« Papa, pas de bagarre, on se le promet, on ne le rompra pas pendant cent ans. »
C'est exact, la naïve Qin Wanwan fit un retour surprise, rien que pour une promesse au petit doigt.
Elle commença par Papa Xie Chong : « Celui qui la rompra sera un pauvre type pour toujours. »
Pfft…
Xie Chong eut l'impression de s'être fait poignarder.
L'expression froide de son visage faillit se fissurer ; c'était trop vicieux !
Xie Chong voulut retirer son doigt.
Il fut maintenu par la petite main de Qin Wanwan.
« Papa, ne bouge pas. »
Une expression de désespoir absolu apparut sur le visage habituellement impassible et glacial de Xie Chong, forcé de faire la promesse au petit doigt et d'apposer son pouce.
Shang Wuyang but son thé, camouflant son rire incontrôlable.
« Il est déjà si pauvre que ses vêtements ont des pièces, combien plus pauvre peut-il devenir ? Faudra-t-il qu'il mendie ? »
C'était incontestablement l'enfoncer alors qu'il était à terre.

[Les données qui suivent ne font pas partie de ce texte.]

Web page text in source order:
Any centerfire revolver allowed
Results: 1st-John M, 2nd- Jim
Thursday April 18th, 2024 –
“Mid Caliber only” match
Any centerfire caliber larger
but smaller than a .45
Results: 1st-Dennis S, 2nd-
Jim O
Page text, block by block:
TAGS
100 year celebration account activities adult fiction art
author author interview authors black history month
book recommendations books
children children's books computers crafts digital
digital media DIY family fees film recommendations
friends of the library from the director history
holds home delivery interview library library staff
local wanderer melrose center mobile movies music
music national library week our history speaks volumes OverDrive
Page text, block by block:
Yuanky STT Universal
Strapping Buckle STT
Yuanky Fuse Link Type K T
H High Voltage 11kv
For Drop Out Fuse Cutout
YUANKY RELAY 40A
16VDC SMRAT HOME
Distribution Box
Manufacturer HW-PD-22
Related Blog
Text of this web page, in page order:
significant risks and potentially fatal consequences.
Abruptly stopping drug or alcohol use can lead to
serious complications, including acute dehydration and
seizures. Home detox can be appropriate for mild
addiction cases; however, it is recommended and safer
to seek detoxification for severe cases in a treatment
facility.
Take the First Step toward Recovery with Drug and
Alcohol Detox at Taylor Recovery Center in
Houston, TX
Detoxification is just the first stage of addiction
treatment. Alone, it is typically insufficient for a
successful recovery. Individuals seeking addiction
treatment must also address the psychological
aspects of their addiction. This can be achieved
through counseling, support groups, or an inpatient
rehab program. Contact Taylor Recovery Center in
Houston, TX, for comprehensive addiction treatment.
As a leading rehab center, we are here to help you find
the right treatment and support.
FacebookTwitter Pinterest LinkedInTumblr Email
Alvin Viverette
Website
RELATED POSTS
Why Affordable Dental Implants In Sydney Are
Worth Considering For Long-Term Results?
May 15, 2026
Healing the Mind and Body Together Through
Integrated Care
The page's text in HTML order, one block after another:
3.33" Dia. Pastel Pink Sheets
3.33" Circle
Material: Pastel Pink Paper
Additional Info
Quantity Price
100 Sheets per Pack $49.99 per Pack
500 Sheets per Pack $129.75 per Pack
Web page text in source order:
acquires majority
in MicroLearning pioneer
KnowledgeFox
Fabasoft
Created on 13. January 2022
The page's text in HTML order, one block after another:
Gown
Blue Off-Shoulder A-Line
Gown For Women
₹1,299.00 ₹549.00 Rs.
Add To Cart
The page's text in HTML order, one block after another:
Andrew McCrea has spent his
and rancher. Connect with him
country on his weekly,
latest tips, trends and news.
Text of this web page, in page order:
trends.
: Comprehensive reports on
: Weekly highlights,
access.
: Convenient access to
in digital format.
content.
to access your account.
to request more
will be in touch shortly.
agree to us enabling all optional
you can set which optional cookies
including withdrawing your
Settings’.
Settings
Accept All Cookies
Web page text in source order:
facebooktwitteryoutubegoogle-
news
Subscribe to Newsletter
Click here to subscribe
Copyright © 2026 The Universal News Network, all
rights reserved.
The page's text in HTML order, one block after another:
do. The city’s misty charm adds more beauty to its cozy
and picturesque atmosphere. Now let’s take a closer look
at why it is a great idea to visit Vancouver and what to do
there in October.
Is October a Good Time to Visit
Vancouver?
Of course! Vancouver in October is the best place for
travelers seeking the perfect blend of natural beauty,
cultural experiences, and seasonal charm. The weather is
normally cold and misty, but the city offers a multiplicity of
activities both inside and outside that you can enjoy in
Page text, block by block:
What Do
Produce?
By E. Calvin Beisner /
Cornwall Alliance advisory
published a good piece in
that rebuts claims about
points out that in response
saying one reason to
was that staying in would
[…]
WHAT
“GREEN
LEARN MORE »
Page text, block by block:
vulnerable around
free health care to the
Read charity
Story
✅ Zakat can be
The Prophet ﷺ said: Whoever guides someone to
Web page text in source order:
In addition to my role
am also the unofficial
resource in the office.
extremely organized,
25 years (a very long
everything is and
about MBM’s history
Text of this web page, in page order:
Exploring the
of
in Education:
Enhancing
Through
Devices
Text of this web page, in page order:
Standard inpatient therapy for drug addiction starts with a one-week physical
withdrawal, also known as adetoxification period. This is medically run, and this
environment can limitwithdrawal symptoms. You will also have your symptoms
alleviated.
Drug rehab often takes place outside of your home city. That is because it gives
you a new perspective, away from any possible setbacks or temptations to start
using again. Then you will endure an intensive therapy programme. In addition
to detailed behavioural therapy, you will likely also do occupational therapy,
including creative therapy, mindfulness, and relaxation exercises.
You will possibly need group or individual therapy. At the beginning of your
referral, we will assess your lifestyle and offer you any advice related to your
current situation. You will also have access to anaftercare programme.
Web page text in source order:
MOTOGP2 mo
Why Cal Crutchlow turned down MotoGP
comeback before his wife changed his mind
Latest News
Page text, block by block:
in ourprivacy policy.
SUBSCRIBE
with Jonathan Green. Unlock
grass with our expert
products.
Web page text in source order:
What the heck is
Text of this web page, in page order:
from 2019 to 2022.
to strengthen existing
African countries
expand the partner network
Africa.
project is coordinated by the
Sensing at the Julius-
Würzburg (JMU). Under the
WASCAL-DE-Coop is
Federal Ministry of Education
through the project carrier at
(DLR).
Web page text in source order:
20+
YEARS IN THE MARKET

Qin Wanwan tapa sur sa poitrine avec héroïsme.
« Ne t'inquiète pas, Wanwan est là, Wanwan peut nourrir Papa. »
Puis elle courut vers Shang Wuyang : « Papa Shang, toi aussi tu dois faire la promesse au petit doigt. Celui qui la rompra ne pourra pas dormir cette nuit. »
Cette fois, ce fut Shang Wuyang qui eut l'impression de s'être fait poignarder.

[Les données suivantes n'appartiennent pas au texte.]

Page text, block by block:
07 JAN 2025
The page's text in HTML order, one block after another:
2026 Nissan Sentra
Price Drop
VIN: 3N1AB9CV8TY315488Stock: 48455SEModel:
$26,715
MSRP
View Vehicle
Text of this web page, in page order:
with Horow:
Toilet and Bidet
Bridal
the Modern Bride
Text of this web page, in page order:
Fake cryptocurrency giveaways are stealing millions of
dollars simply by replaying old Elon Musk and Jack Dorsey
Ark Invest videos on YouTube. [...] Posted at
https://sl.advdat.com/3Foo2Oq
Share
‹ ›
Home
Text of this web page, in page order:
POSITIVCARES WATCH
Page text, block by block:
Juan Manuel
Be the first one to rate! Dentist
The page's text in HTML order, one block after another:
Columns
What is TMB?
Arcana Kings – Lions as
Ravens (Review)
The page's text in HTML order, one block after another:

« Ta bouche est enduite de poison ? »
Comment pouvait-elle imaginer un serment aussi vicieux.
Qin Wanwan posa ses petites mains potelées sur ses hanches et souffla : « Papa Shang a le plus peur de ne pas dormir. »
Shang Wuyang : Tu m'as eu !
Ke Ke admira Qin Wanwan immensément.
« Gamine, t'es forte, tu as parfaitement géré tes deux papas ! »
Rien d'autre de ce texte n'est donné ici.